**GIVEN INFORMATION:**
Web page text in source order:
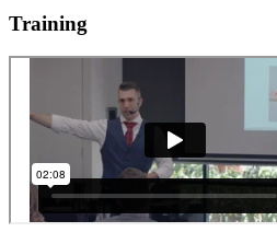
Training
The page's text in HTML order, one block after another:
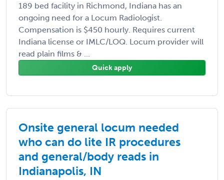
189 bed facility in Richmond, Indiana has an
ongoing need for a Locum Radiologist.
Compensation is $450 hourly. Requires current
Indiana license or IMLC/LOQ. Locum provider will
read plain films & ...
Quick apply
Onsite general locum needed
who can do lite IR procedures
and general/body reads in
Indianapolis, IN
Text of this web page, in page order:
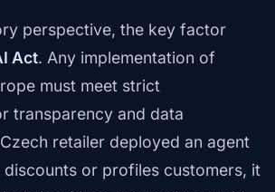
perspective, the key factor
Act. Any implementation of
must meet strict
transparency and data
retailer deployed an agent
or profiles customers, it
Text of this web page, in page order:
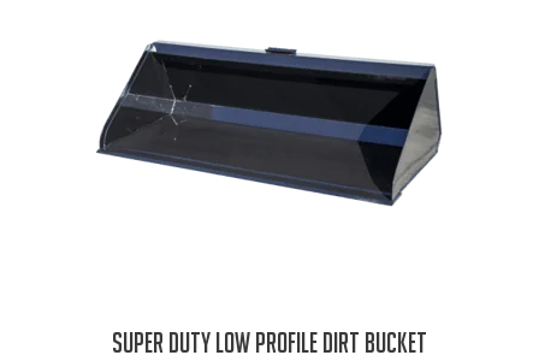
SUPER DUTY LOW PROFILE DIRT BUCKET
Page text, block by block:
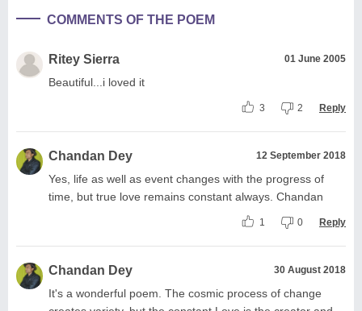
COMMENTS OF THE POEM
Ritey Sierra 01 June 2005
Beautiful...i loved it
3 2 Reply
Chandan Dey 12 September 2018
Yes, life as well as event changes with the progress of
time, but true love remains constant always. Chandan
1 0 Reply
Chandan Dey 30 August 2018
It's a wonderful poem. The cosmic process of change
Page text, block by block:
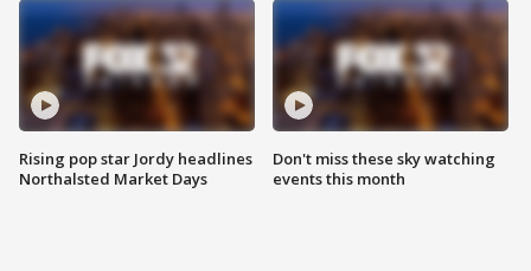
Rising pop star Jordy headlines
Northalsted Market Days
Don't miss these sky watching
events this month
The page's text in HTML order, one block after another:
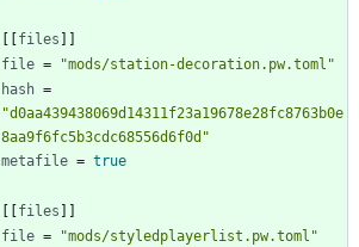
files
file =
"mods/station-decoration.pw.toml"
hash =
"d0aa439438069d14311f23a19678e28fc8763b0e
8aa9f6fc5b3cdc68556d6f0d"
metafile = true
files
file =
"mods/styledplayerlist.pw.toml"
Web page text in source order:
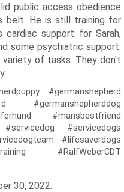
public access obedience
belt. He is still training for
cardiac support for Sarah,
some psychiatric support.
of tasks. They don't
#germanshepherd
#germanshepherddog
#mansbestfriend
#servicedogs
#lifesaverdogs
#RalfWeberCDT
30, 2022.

**WORK TO BE COMPLETED:** Could you reproduce the listing above word for word while leaving out its pictures?

**RESPONSE FOR THIS EXERCISE:**
Web page text in source order:
Training
The page's text in HTML order, one block after another:
189 bed facility in Richmond, Indiana has an
ongoing need for a Locum Radiologist.
Compensation is $450 hourly. Requires current
Indiana license or IMLC/LOQ. Locum provider will
read plain films & ...
Quick apply
Onsite general locum needed
who can do lite IR procedures
and general/body reads in
Indianapolis, IN
Text of this web page, in page order:
perspective, the key factor
Act. Any implementation of
must meet strict
transparency and data
retailer deployed an agent
or profiles customers, it
Text of this web page, in page order:
SUPER DUTY LOW PROFILE DIRT BUCKET
Page text, block by block:
COMMENTS OF THE POEM
Ritey Sierra 01 June 2005
Beautiful...i loved it
3 2 Reply
Chandan Dey 12 September 2018
Yes, life as well as event changes with the progress of
time, but true love remains constant always. Chandan
1 0 Reply
Chandan Dey 30 August 2018
It's a wonderful poem. The cosmic process of change
Page text, block by block:
Rising pop star Jordy headlines
Northalsted Market Days
Don't miss these sky watching
events this month
The page's text in HTML order, one block after another:
files
file =
"mods/station-decoration.pw.toml"
hash =
"d0aa439438069d14311f23a19678e28fc8763b0e
8aa9f6fc5b3cdc68556d6f0d"
metafile = true
files
file =
"mods/styledplayerlist.pw.toml"
Web page text in source order:
public access obedience
belt. He is still training for
cardiac support for Sarah,
some psychiatric support.
of tasks. They don't
#germanshepherd
#germanshepherddog
#mansbestfriend
#servicedogs
#lifesaverdogs
#RalfWeberCDT
30, 2022.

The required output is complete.